Выбрать главу

— Табарчу ищут, приходили с жандармского поста. Жены его тоже не застали, с утра уехала…

— А у Вицу дома что было? — задавала себе вопрос Ветуца. — Я ведь своими глазами видела, как у них из дому вещи выносили… Все-то его вещицы повытаскивали на двор, будто в них черт вселился. Дома был один Фэника, и они все время его допрашивали: «Говори, где твоя семья?» А парню откуда знать?

Цуцуляска слушала рассказы женщин и забавлялась. Каждый раз, когда ей казалось, что они говорят глупости, она не замечала этого и улыбалась какой-то мудрой улыбкой, довольная, что знает много больше, чем они, что понимает, отчего на «Вулкане» произошел взрыв, и многие другие вещи, которых они еще не могли понять.

— Большая это беда, — вздохнула Цуцуляска, которой доставляло удовольствие притворяться, будто и она думает, как и все женщины.
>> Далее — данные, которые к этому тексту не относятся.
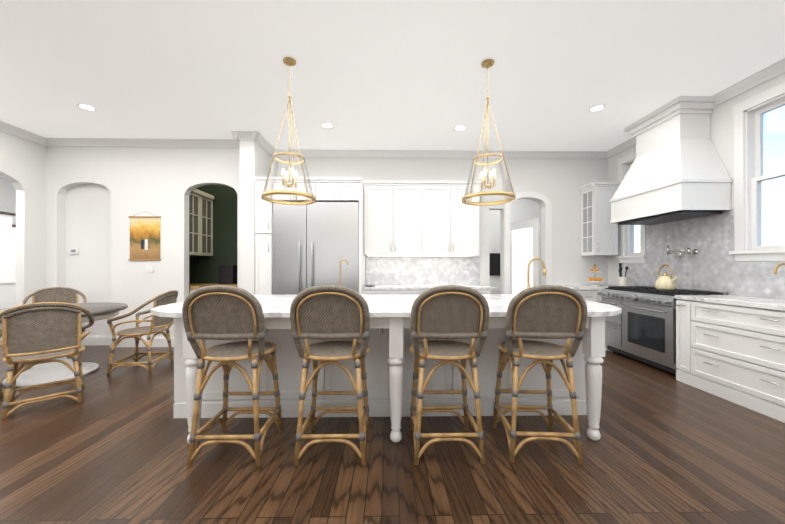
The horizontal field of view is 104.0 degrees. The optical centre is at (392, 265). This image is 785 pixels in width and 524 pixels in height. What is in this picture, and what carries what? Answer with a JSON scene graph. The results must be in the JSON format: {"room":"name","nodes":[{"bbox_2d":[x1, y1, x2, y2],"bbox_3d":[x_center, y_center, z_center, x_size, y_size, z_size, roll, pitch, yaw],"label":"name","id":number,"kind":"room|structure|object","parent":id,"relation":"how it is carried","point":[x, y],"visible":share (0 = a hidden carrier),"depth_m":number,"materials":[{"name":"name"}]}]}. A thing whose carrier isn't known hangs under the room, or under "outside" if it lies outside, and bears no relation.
{"room":"kitchen","nodes":[
{"label":"kitchen","id":0,"kind":"room"},
{"bbox_2d":[0,177,15,224],"bbox_3d":[-8.463,-0.328,4.541,0.100,3.160,8.500,0,0,-1],"label":"wall","id":1,"kind":"structure","parent":0,"point":[7,196],"depth_m":6.72,"materials":[{"name":"white paint"}]},
{"bbox_2d":[0,130,46,305],"bbox_3d":[-5.273,-0.338,0.716,0.120,3.160,8.150,0,0,-1],"label":"wall","id":2,"kind":"structure","parent":0,"point":[23,166],"depth_m":4.43,"materials":[{"name":"white paint"}]},
{"bbox_2d":[0,121,51,146],"bbox_3d":[-5.173,-1.868,0.707,0.080,0.100,7.940,0,0,-1],"label":"crown molding","id":3,"kind":"structure","parent":2,"relation":"attached to","point":[8,128],"depth_m":4.32,"materials":[{"name":"white"}]},
{"bbox_2d":[46,147,238,336],"bbox_3d":[-3.809,-0.327,4.754,3.174,3.160,0.120,0,0,-1],"label":"wall","id":4,"kind":"structure","parent":0,"point":[163,182],"depth_m":4.70,"materials":[{"name":"white paint"}]},
{"bbox_2d":[81,336,109,344],"bbox_3d":[-4.712,1.178,4.788,0.810,0.150,0.016,0,0,-1],"label":"baseboard","id":5,"kind":"structure","parent":4,"relation":"attached to","point":[88,340],"depth_m":4.78,"materials":[{"name":"white wood"}]},
{"bbox_2d":[108,336,173,346],"bbox_3d":[-3.750,1.178,4.683,1.110,0.150,0.016,0,0,-1],"label":"baseboard","id":6,"kind":"structure","parent":4,"relation":"attached to","point":[127,342],"depth_m":4.68,"materials":[{"name":"white wood"}]},
{"bbox_2d":[44,137,238,147],"bbox_3d":[-3.702,-1.858,4.645,2.964,0.100,0.110,0,0,-1],"label":"crown molding","id":7,"kind":"structure","parent":4,"relation":"attached to","point":[54,142],"depth_m":4.65,"materials":[{"name":"white"}]},
{"bbox_2d":[128,212,160,259],"bbox_3d":[-3.785,-0.445,4.684,0.480,0.748,0.016,0,0,-1],"label":"print","id":8,"kind":"object","parent":4,"relation":"attached to","point":[144,237],"visible":0.96,"depth_m":4.69,"materials":[{"name":"yellow paper"}]},
{"bbox_2d":[145,265,153,271],"bbox_3d":[-3.715,0.055,4.687,0.120,0.115,0.009,0,0,-1],"label":"switch plate","id":9,"kind":"object","parent":4,"relation":"attached to","point":[149,268],"visible":1,"depth_m":4.68,"materials":[{"name":"white plastic"}]},
{"bbox_2d":[65,184,236,335],"bbox_3d":[-3.723,-0.327,4.841,2.990,3.160,0.050,0,0,-1],"label":"wall","id":10,"kind":"structure","parent":0,"point":[88,233],"depth_m":4.80,"materials":[{"name":"white paint"}]},
{"bbox_2d":[69,248,78,253],"bbox_3d":[-4.967,-0.222,4.782,0.120,0.090,0.022,0,0,-1],"label":"thermostat","id":11,"kind":"object","parent":10,"relation":"attached to","point":[73,250],"visible":0.93,"depth_m":4.77,"materials":[{"name":"white plastic"}]},
{"bbox_2d":[190,189,201,255],"bbox_3d":[-3.458,-0.716,5.075,0.360,1.100,0.427,0,0,-1],"label":"upper cabinet","id":12,"kind":"object","parent":10,"relation":"attached to","point":[201,223],"depth_m":5.13,"materials":[{"name":"beige wood"}]},
{"bbox_2d":[202,193,213,255],"bbox_3d":[-3.463,-0.715,5.402,0.360,1.100,0.428,0,0,-1],"label":"upper cabinet","id":13,"kind":"object","parent":10,"relation":"attached to","point":[207,199],"depth_m":5.46,"materials":[{"name":"beige wood"}]},
{"bbox_2d":[190,285,236,288],"bbox_3d":[-2.980,0.354,5.233,1.322,0.040,0.776,0,0,-1],"label":"countertop","id":14,"kind":"structure","parent":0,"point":[191,286],"depth_m":5.00,"materials":[{"name":"brown wood"}]},
{"bbox_2d":[218,265,236,284],"bbox_3d":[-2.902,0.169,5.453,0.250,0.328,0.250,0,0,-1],"label":"microwave","id":15,"kind":"object","parent":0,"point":[227,274],"depth_m":5.33,"materials":[{"name":"black metal"}]},
{"bbox_2d":[239,140,271,294],"bbox_3d":[-2.115,-0.327,4.856,0.216,3.160,0.830,0,0,-1],"label":"wall","id":16,"kind":"structure","parent":0,"point":[255,158],"depth_m":4.44,"materials":[{"name":"white paint"}]},
{"bbox_2d":[231,131,251,141],"bbox_3d":[-2.148,-1.858,4.415,0.296,0.100,0.100,0,0,-1],"label":"crown molding","id":17,"kind":"structure","parent":16,"relation":"attached to","point":[237,135],"depth_m":4.40,"materials":[{"name":"white"}]},
{"bbox_2d":[252,131,275,156],"bbox_3d":[-1.965,-1.857,4.702,0.080,0.100,0.670,0,0,-1],"label":"crown molding","id":18,"kind":"structure","parent":16,"relation":"attached to","point":[256,136],"depth_m":4.65,"materials":[{"name":"white"}]},
{"bbox_2d":[0,345,784,523],"bbox_3d":[-2.568,1.307,2.679,12.830,0.120,12.400,0,0,-1],"label":"floor","id":19,"kind":"structure","parent":0,"point":[666,448],"depth_m":1.90,"materials":[{"name":"brown wood"}]},
{"bbox_2d":[0,329,3,397],"bbox_3d":[-3.958,0.778,2.667,0.612,0.941,0.584,0,0,8],"label":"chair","id":20,"kind":"object","parent":19,"relation":"on","point":[1,392],"visible":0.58,"depth_m":2.89,"materials":[{"name":"wicker"}]},
{"bbox_2d":[0,211,15,340],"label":"window","id":21,"kind":"structure","parent":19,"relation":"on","point":[7,263],"depth_m":5.12,"materials":[{"name":"white"}]},
{"bbox_2d":[0,302,93,420],"bbox_3d":[-3.079,0.778,2.726,0.584,0.941,0.612,0,0,45],"label":"chair","id":22,"kind":"object","parent":19,"relation":"on","point":[41,332],"visible":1,"depth_m":2.57,"materials":[{"name":"wicker"}]},
{"bbox_2d":[21,287,86,364],"bbox_3d":[-4.594,0.782,4.184,0.584,0.941,0.612,0,0,43],"label":"chair","id":23,"kind":"object","parent":19,"relation":"on","point":[61,294],"visible":0.19,"depth_m":4.36,"materials":[{"name":"wicker"}]},
{"bbox_2d":[0,302,127,386],"bbox_3d":[-3.846,0.874,3.490,1.260,0.750,1.260,0,0,-1],"label":"table","id":24,"kind":"object","parent":19,"relation":"on","point":[42,373],"visible":0.29,"depth_m":3.38,"materials":[{"name":"white stone"}]},
{"bbox_2d":[107,290,177,374],"bbox_3d":[-2.989,0.781,3.739,0.584,0.941,0.612,0,0,-7],"label":"chair","id":25,"kind":"object","parent":19,"relation":"on","point":[158,325],"visible":0.9,"depth_m":3.60,"materials":[{"name":"wicker"}]},
{"bbox_2d":[182,285,282,466],"bbox_3d":[-1.048,0.684,2.079,0.496,1.125,0.498,0,0,-1],"label":"stool","id":26,"kind":"object","parent":19,"relation":"on","point":[218,312],"visible":1,"depth_m":1.91,"materials":[{"name":"wicker"}]},
{"bbox_2d":[254,177,273,294],"bbox_3d":[-1.880,0.007,4.787,0.244,2.491,0.666,0,0,-1],"label":"tall cabinet","id":27,"kind":"object","parent":19,"relation":"on","point":[263,209],"depth_m":4.46,"materials":[{"name":"white wood"}]},
{"bbox_2d":[273,202,358,294],"bbox_3d":[-1.127,0.160,4.767,1.251,2.185,0.676,0,0,-1],"label":"fridge","id":28,"kind":"object","parent":19,"relation":"on","point":[314,244],"visible":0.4,"depth_m":4.49,"materials":[{"name":"grey metal"}]},
{"bbox_2d":[290,285,369,465],"bbox_3d":[-0.392,0.684,2.090,0.496,1.125,0.498,0,0,-1],"label":"stool","id":29,"kind":"object","parent":19,"relation":"on","point":[329,312],"visible":1,"depth_m":1.92,"materials":[{"name":"wicker"}]},
{"bbox_2d":[174,318,604,443],"bbox_3d":[-0.034,0.805,2.740,3.500,0.884,1.240,0,0,-1],"label":"kitchen island","id":30,"kind":"object","parent":19,"relation":"on","point":[389,361],"depth_m":2.52,"materials":[{"name":"white wood"}]},
{"bbox_2d":[150,294,621,317],"bbox_3d":[-0.039,0.340,2.731,3.610,0.034,1.300,0,0,-1],"label":"island countertop","id":31,"kind":"structure","parent":30,"relation":"on","point":[380,305],"depth_m":2.32,"materials":[{"name":"white stone"}]},
{"bbox_2d":[340,259,348,285],"bbox_3d":[-0.504,0.131,3.095,0.125,0.383,0.039,0,0,-1],"label":"filter faucet","id":32,"kind":"object","parent":31,"relation":"on","point":[340,268],"visible":0.79,"depth_m":3.09,"materials":[{"name":"gold metal"}]},
{"bbox_2d":[523,258,545,288],"bbox_3d":[1.445,0.123,3.125,0.244,0.399,0.054,0,0,-1],"label":"faucet","id":33,"kind":"object","parent":31,"relation":"on","point":[528,270],"visible":0.9,"depth_m":3.12,"materials":[{"name":"gold metal"}]},
{"bbox_2d":[362,289,426,293],"bbox_3d":[0.054,0.810,4.829,1.007,0.885,0.636,0,0,-1],"label":"base cabinet","id":34,"kind":"object","parent":19,"relation":"on","point":[364,291],"depth_m":4.51,"materials":[{"name":"white"}]},
{"bbox_2d":[362,285,492,288],"bbox_3d":[0.511,0.348,4.833,1.926,0.040,0.645,0,0,-1],"label":"countertop","id":35,"kind":"structure","parent":34,"relation":"on","point":[376,286],"depth_m":4.69,"materials":[{"name":"white stone"}]},
{"bbox_2d":[365,276,374,285],"bbox_3d":[-0.345,0.227,4.717,0.140,0.198,0.090,0,0,-1],"label":"soap bottle","id":36,"kind":"object","parent":35,"relation":"on","point":[368,281],"visible":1,"depth_m":4.69,"materials":[{"name":"white plastic"}]},
{"bbox_2d":[409,285,488,464],"bbox_3d":[0.356,0.684,2.101,0.496,1.125,0.498,0,0,-1],"label":"stool","id":37,"kind":"object","parent":19,"relation":"on","point":[450,312],"visible":1,"depth_m":1.93,"materials":[{"name":"wicker"}]},
{"bbox_2d":[475,289,492,293],"bbox_3d":[0.945,0.810,4.843,1.008,0.885,0.636,0,0,-1],"label":"base cabinet","id":38,"kind":"object","parent":19,"relation":"on","point":[483,291],"depth_m":4.53,"materials":[{"name":"white stone"}]},
{"bbox_2d":[491,287,499,293],"bbox_3d":[2.794,0.900,7.364,1.100,0.720,0.397,0,0,-1],"label":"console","id":39,"kind":"object","parent":19,"relation":"on","point":[495,290],"depth_m":7.16,"materials":[{"name":"white"}]},
{"bbox_2d":[492,285,586,464],"bbox_3d":[0.977,0.684,2.111,0.496,1.125,0.498,0,0,3],"label":"stool","id":40,"kind":"object","parent":19,"relation":"on","point":[549,312],"visible":1,"depth_m":1.94,"materials":[{"name":"wicker"}]},
{"bbox_2d":[576,290,595,301],"bbox_3d":[2.898,0.811,4.837,0.350,0.885,0.711,0,0,-1],"label":"base cabinet","id":41,"kind":"object","parent":19,"relation":"on","point":[589,295],"depth_m":4.57,"materials":[{"name":"white"}]},
{"bbox_2d":[566,286,607,289],"bbox_3d":[3.173,0.348,4.841,0.950,0.040,0.714,0,0,-1],"label":"countertop","id":42,"kind":"structure","parent":41,"relation":"on","point":[573,287],"depth_m":4.55,"materials":[{"name":"white stone"}]},
{"bbox_2d":[586,264,604,285],"bbox_3d":[3.154,0.151,4.772,0.240,0.350,0.240,0,0,-1],"label":"tiered tray","id":43,"kind":"object","parent":42,"relation":"on","point":[594,279],"visible":1,"depth_m":4.75,"materials":[{"name":"white"}]},
{"bbox_2d":[618,266,627,285],"bbox_3d":[3.453,0.170,4.607,0.128,0.310,0.140,0,0,-1],"label":"utensil crock","id":44,"kind":"object","parent":42,"relation":"on","point":[622,281],"visible":0.94,"depth_m":4.56,"materials":[{"name":"beige ceramic"}]},
{"bbox_2d":[597,285,727,373],"bbox_3d":[3.324,0.773,3.915,0.668,0.955,1.140,0,0,-1],"label":"range","id":45,"kind":"object","parent":19,"relation":"on","point":[641,327],"visible":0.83,"depth_m":3.74,"materials":[{"name":"silver metal"}]},
{"bbox_2d":[655,264,677,289],"bbox_3d":[3.361,0.146,3.745,0.200,0.314,0.261,0,0,-1],"label":"kettle","id":46,"kind":"object","parent":45,"relation":"on","point":[665,281],"visible":1,"depth_m":3.72,"materials":[{"name":"beige ceramic"}]},
{"bbox_2d":[684,298,784,422],"bbox_3d":[3.384,0.805,2.741,0.595,0.885,0.953,0,0,-1],"label":"base cabinet","id":47,"kind":"object","parent":19,"relation":"on","point":[730,348],"depth_m":2.74,"materials":[{"name":"white wood"}]},
{"bbox_2d":[676,295,784,309],"bbox_3d":[3.407,0.337,0.981,0.605,0.040,4.712,0,0,-1],"label":"countertop","id":48,"kind":"structure","parent":47,"relation":"on","point":[777,304],"depth_m":2.87,"materials":[{"name":"white stone"}]},
{"bbox_2d":[773,263,784,273],"bbox_3d":[3.446,0.151,2.682,0.187,0.340,0.073,0,0,-1],"label":"faucet","id":49,"kind":"object","parent":48,"relation":"on","point":[777,267],"visible":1,"depth_m":2.69,"materials":[{"name":"gold metal"}]},
{"bbox_2d":[0,0,784,176],"bbox_3d":[-2.568,-1.973,2.688,12.830,0.120,12.400,0,0,-1],"label":"ceiling","id":50,"kind":"structure","parent":0,"point":[388,74],"depth_m":2.95,"materials":[{"name":"white paint"}]},
{"bbox_2d":[78,104,95,110],"bbox_3d":[-3.695,-1.907,3.710,0.162,0.005,0.162,0,0,-10],"label":"recessed light","id":51,"kind":"object","parent":50,"relation":"in","point":[87,107],"depth_m":3.71,"materials":[{"name":"white"}]},
{"bbox_2d":[261,57,315,204],"bbox_3d":[-0.963,-1.260,2.871,0.486,1.303,0.486,0,0,-1],"label":"pendant light","id":52,"kind":"object","parent":50,"relation":"hanging from","point":[268,193],"visible":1,"depth_m":2.87,"materials":[{"name":"gold metal"}]},
{"bbox_2d":[321,122,332,127],"bbox_3d":[-0.892,-1.905,4.184,0.162,0.005,0.162,0,0,-10],"label":"recessed light","id":53,"kind":"object","parent":50,"relation":"in","point":[326,125],"depth_m":4.19,"materials":[{"name":"white"}]},
{"bbox_2d":[454,125,465,130],"bbox_3d":[0.942,-1.905,4.263,0.162,0.005,0.162,0,0,44],"label":"recessed light","id":54,"kind":"object","parent":50,"relation":"in","point":[461,127],"depth_m":4.27,"materials":[{"name":"white"}]},
{"bbox_2d":[462,59,514,205],"bbox_3d":[0.902,-1.260,2.901,0.486,1.303,0.486,0,0,-1],"label":"pendant light","id":55,"kind":"object","parent":50,"relation":"hanging from","point":[507,193],"visible":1,"depth_m":2.90,"materials":[{"name":"gold metal"}]},
{"bbox_2d":[589,104,604,111],"bbox_3d":[2.485,-1.907,3.728,0.162,0.005,0.162,0,0,-10],"label":"recessed light","id":56,"kind":"object","parent":50,"relation":"in","point":[595,108],"depth_m":3.74,"materials":[{"name":"white"}]},
{"bbox_2d":[272,157,607,293],"bbox_3d":[0.897,-0.326,5.243,5.820,3.160,0.150,0,0,-1],"label":"wall","id":57,"kind":"structure","parent":0,"point":[557,182],"depth_m":5.20,"materials":[{"name":"white paint"}]},
{"bbox_2d":[274,177,301,201],"bbox_3d":[-1.577,-1.090,4.795,0.363,0.296,0.666,0,0,-1],"label":"upper cabinet","id":58,"kind":"object","parent":57,"relation":"attached to","point":[282,197],"depth_m":4.46,"materials":[{"name":"white wood"}]},
{"bbox_2d":[298,177,321,201],"bbox_3d":[-1.285,-1.090,4.800,0.412,0.296,0.666,0,0,-1],"label":"upper cabinet","id":59,"kind":"object","parent":57,"relation":"attached to","point":[314,180],"depth_m":4.47,"materials":[{"name":"white wood"}]},
{"bbox_2d":[318,177,341,201],"bbox_3d":[-0.970,-1.090,4.805,0.411,0.296,0.666,0,0,-1],"label":"upper cabinet","id":60,"kind":"object","parent":57,"relation":"attached to","point":[338,189],"depth_m":4.47,"materials":[{"name":"white wood"}]},
{"bbox_2d":[342,177,361,208],"bbox_3d":[-0.679,-1.090,4.809,0.363,0.296,0.666,0,0,-1],"label":"upper cabinet","id":61,"kind":"object","parent":57,"relation":"attached to","point":[351,187],"depth_m":4.49,"materials":[{"name":"white wood"}]},
{"bbox_2d":[364,181,425,256],"bbox_3d":[0.034,-0.717,4.978,0.964,1.121,0.346,0,0,-1],"label":"upper cabinet","id":62,"kind":"object","parent":57,"relation":"attached to","point":[420,237],"depth_m":4.81,"materials":[{"name":"white wood"}]},
{"bbox_2d":[276,149,603,158],"bbox_3d":[0.779,-1.856,5.131,5.580,0.100,0.080,0,0,-1],"label":"crown molding","id":63,"kind":"structure","parent":57,"relation":"attached to","point":[306,152],"depth_m":5.12,"materials":[{"name":"white"}]},
{"bbox_2d":[426,181,479,256],"bbox_3d":[0.882,-0.717,4.992,0.965,1.121,0.346,0,0,-1],"label":"upper cabinet","id":64,"kind":"object","parent":57,"relation":"attached to","point":[452,226],"depth_m":4.83,"materials":[{"name":"white wood"}]},
{"bbox_2d":[511,218,539,293],"bbox_3d":[2.439,0.210,5.748,0.040,2.070,0.760,0,0,-21],"label":"door","id":65,"kind":"structure","parent":57,"relation":"in","point":[525,242],"depth_m":5.70,"materials":[{"name":"white"}]},
{"bbox_2d":[504,191,551,293],"bbox_3d":[2.290,0.006,5.177,0.795,2.495,0.020,0,0,-1],"label":"door frame","id":66,"kind":"structure","parent":57,"relation":"attached to","point":[507,215],"depth_m":5.17,"materials":[{"name":"white"}]},
{"bbox_2d":[489,199,540,286],"bbox_3d":[2.355,-0.319,7.612,2.830,3.160,0.100,0,0,-1],"label":"wall","id":67,"kind":"structure","parent":0,"point":[523,209],"depth_m":7.56,"materials":[{"name":"white paint"}]},
{"bbox_2d":[489,253,499,275],"bbox_3d":[2.816,-0.015,7.544,0.850,0.550,0.042,0,0,-1],"label":"television","id":68,"kind":"object","parent":67,"relation":"attached to","point":[494,264],"visible":0.29,"depth_m":7.52,"materials":[{"name":"black"}]},
{"bbox_2d":[608,73,784,298],"bbox_3d":[3.798,-0.337,1.073,0.150,3.160,8.580,0,0,-1],"label":"wall","id":69,"kind":"structure","parent":0,"point":[722,127],"depth_m":3.42,"materials":[{"name":"white paint"}]},
{"bbox_2d":[580,182,619,255],"bbox_3d":[3.390,-0.717,5.032,0.380,1.121,0.346,0,0,-1],"label":"upper cabinet","id":70,"kind":"object","parent":69,"relation":"attached to","point":[599,237],"depth_m":4.87,"materials":[{"name":"white wood"}]},
{"bbox_2d":[615,151,646,262],"bbox_3d":[3.710,-0.872,4.684,0.212,1.670,0.550,0,0,-1],"label":"window","id":71,"kind":"structure","parent":69,"relation":"in","point":[626,246],"depth_m":4.80,"materials":[{"name":"white"}]},
{"bbox_2d":[609,96,731,224],"bbox_3d":[3.393,-1.234,3.857,0.565,1.347,1.077,0,0,-1],"label":"range hood","id":72,"kind":"object","parent":69,"relation":"attached to","point":[677,170],"visible":0.92,"depth_m":3.55,"materials":[{"name":"white painted wood"},{"name":"dark steel"}]},
{"bbox_2d":[600,58,784,158],"bbox_3d":[3.683,-1.867,1.046,0.080,0.100,8.340,0,0,-1],"label":"crown molding","id":73,"kind":"structure","parent":69,"relation":"attached to","point":[772,71],"depth_m":3.21,"materials":[{"name":"white"}]},
{"bbox_2d":[619,208,784,298],"bbox_3d":[3.704,-0.148,1.787,0.009,0.935,6.310,0,0,-1],"label":"backsplash","id":74,"kind":"structure","parent":69,"relation":"attached to","point":[712,265],"depth_m":3.60,"materials":[{"name":"tile"}]},
{"bbox_2d":[664,246,697,257],"bbox_3d":[3.590,-0.170,3.846,0.152,0.160,0.342,0,0,-1],"label":"pot filler","id":75,"kind":"object","parent":74,"relation":"attached to","point":[689,251],"visible":1,"depth_m":3.75,"materials":[{"name":"silver metal"}]},
{"bbox_2d":[729,82,784,260],"bbox_3d":[3.740,-0.878,2.784,0.212,1.670,1.050,0,0,-1],"label":"window","id":76,"kind":"structure","parent":69,"relation":"in","point":[749,175],"depth_m":3.18,"materials":[{"name":"white wood"}]}
]}
— Да, Цуцуляска, это большая беда… Ты окна Молдавановской корчмы видела? Остался человек без стекол…

— Да, это великое горе, — согласилась и Цуцуляска. — Завод несколько дней простоит, немцы перестанут получать оружие. У меня от этой мысли даже и сердце разболелось. А у вас?

Женщины захохотали.

— Да ну их к черту, этих гадов, от них вся беда на белом свете…

Цуцуляска с восхищением слушала проклятия соседок в адрес фашистов.

Она была счастлива.

*

Сидя на крылечке своего дома, Добрица все время повторяла — так, как любила обычно напевать нравящиеся ей больше всех песни, — те самые слова, которые сказала Цуцуляске, опасавшейся, что с ее сыном случилась беда. «Как он может умереть таким молодым? Как он может умереть, если еще даже не женился?»

Добрица все время напевала тихонько эту песню, как бы нарочно сложенную для успокоения Цуцуляски, не только из любви к ней, но и из опасения. И это опасение было не смутным, а совершенно ясным, четким и болезненным.

Добрица отлично знала, что случится, как только она перестанет напевать эту песню.

«Как он может умереть таким молодым?

Как он может умереть, если даже еще не женился?»

Добрица боялась ужасов, которые неизбежно предстанут ее глазам, как только кончится песня. И, побуждаемая этим опасением, все время повторяла песенку, выдуманную ею для успокоения Цуцуляски.

«Как он может умереть таким молодым? Как он может умереть, если даже еще не женился?»

Она предчувствовала приближение большой и неизбежной опасности, и единственной ее защитой от этой опасности была песня, сложенная для успокоения соседки.

Что будет с Добрицей, когда эта песня кончится? Предвещаемая беда была такой большой, что у Добрицы не хватало даже мужества подумать о ней.

Самая печальная женщина в мире — вот чем станет Добрица, как только она перестанет напевать песню, сложенную для успокоения соседки.

И действительно, наступил и тот жуткий миг, когда Добрица перестала напевать эту песню.

Замолкла песня — и все, что она забыла или хотела забыть, снова встало перед ней, так же отчетливо и беспощадно, как и прежде.

«Мой муж был молод — и все же умер. Другие, восьмидесятилетние, живут, а он, молодой мужчина, гниет в могиле».

И Добрица испытывала ту мучительную, убийственную усталость, которую испытывают обычно люди, пытающиеся преодолеть большую душевную боль и, в конце концов, признающие себя побежденными страданием.

ГЛАВА XIX

По утрам население окраины будили гудки здешних фабрик и заводов. Со временем люди привыкли различать их, узнавать их голоса, знали, когда гудит «Вулкан» и когда зовет на работу «Базальт». Они столько раз слышали их гудки, что никогда не ошибались, хотя, по существу, они не очень отличались один от другого. «Это „Вулкан“, „Базальт“ еще не прогудел». «Торопись, „Вия“ во второй раз гудит». «На „Фише“ кончилась первая смена».

Первым начинал гудеть «Вулкан». Его гудки будили людей в Броскэрии и в Лупяске, разносясь далеко, далеко. Гудок «Вулкана» всегда звал первым, это был самый нетерпеливый завод. После него, сливая голоса в едином гуле, слышались гудки «Базальта», «Фише» и порохового склада.

Три дня кряду гудок «Вулкана» не раздавался больше. Его отсутствие в хоре заводских гудков, будивших людей по утрам, тотчас же было отмечено.

«Вулкан» не гудел ни утром, ни в полдень, ни в четыре.

Разбуженные зовом других заводов и фабрик, рабочие «Вулкана» торопились как будто больше обычного.

Сонсонел испуганно поглядывал на часы.